For Paul, the desires of the flesh are in no way in alignment with the fruit of the spirit (Galatians 5:16-24). In Galatians 5-6, the fruit of the spirit is the very sign of God’s act of new creation — God’s act of transforming and redeeming and calling all people into newness of life. In 2 Corinthians 5:16, when Paul says that he no longer knows anyone “according to the flesh,” Paul is again acknowledging his life in Christ and that the Holy Spirit is at work within him. God is the one who has granted Paul this new perspective (5:18). God has rescued him from the power of the flesh and enabled him to walk according to the Spirit.

The renewed person acts on new principles, by new rules, with new ends, and with the company of new people. The believer is created anew; their heart is not merely set right, but a new heart is given them. They become the workmanship of God, created in Christ Jesus to do good works. Although we are the same  person, our character and conduct is new. Our old self offended God so God has reconciled us to Himself by Jesus Christ. By the inspiration of God, the Scriptures were written, which are the words of reconciliation; showing that peace has been made by the way of the cross. Christ knew no sin yet He was made Sin; not a sinner, but Sin, a Sin-offering, a Sacrifice for sin. The end and design of all this was, that we might be made the righteousness of God through Christ.

Christ’s death and resurrection represent God’s victory over all the powers that stand between humanity and Himself. God is reconciling the world through Christ. Therefore, humanity no longer has to be enslaved to sin’s power (see also Romans 5). Rather, as Paul says in Romans 5:10, “while we were enemies we were reconciled to God by the death of his Son.” As a recipient of God’s acts of reconciliation, Paul is committed to being an ambassador of this new age (5:20).
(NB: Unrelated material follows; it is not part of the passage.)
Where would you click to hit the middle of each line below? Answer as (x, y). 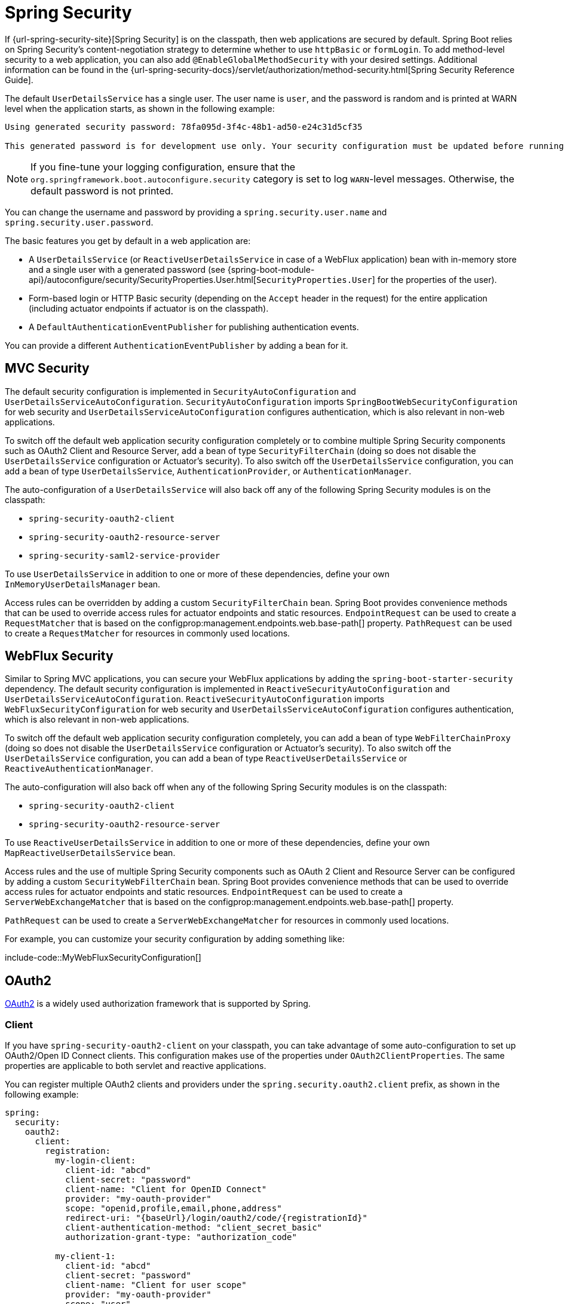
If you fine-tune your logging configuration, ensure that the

Being reconciled to God indicates that God’s Holy Spirit is at work to sanctify the reconciled into vessels of God’s righteousness. It is amazing that Paul can say to this church in Corinth, a church that has bickered with him and challenged him, that God is powerful enough not only to reconcile them to God Himself, but also to transform them into “the righteousness of God.” God’s righteousness is on the loose. God’s kingdom has dawned. There are glimpses of God’s new creation even in the struggling church at Corinth. God’s power to rectify simply cannot be contained. For a world held captive to all manifestations of sin’s power — to fear, anxiety, social injustices, war, starvation, and exploitation — this is good news, indeed, that God is winning.

Items for Discussion

  • After reading these verses and commentary, how would you describe a righteous person?
  • We live in a world filled with sin–How does one keep from being pulled into it?
  • In what ways do people “masquerade as false apostles, deceitful workers?”
  • What are the ways you have found to tell if the “gospel” you hear and see is the REAL Gospel of Christ?
  • What are the ways that each of us can keep focused on the “New Person in Us” that Paul says we become through Christ?

Discussion Challenge

  • Righteousness is a choice: How should we be helping our world choose God?